Exercise objective: Filter these entries, keeping only lines that hold the word "Cloud".

(Items from a data source)
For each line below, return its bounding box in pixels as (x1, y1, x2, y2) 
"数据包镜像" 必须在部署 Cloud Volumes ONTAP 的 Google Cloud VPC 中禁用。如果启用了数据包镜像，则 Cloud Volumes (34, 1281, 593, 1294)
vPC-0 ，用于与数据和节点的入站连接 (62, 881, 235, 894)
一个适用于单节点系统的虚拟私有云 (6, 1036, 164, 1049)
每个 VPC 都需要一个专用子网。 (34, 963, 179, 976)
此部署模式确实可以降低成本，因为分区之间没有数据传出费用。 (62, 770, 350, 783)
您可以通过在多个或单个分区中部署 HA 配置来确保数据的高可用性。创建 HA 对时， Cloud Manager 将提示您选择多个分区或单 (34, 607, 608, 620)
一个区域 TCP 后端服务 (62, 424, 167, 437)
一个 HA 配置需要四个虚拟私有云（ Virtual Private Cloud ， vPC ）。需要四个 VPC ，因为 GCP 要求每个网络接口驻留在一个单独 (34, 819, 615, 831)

Output for this exercise:
"数据包镜像" 必须在部署 Cloud Volumes ONTAP 的 Google Cloud VPC 中禁用。如果启用了数据包镜像，则 Cloud Volumes (34, 1281, 593, 1294)
您可以通过在多个或单个分区中部署 HA 配置来确保数据的高可用性。创建 HA 对时， Cloud Manager 将提示您选择多个分区或单 (34, 607, 608, 620)
一个 HA 配置需要四个虚拟私有云（ Virtual Private Cloud ， vPC ）。需要四个 VPC ，因为 GCP 要求每个网络接口驻留在一个单独 (34, 819, 615, 831)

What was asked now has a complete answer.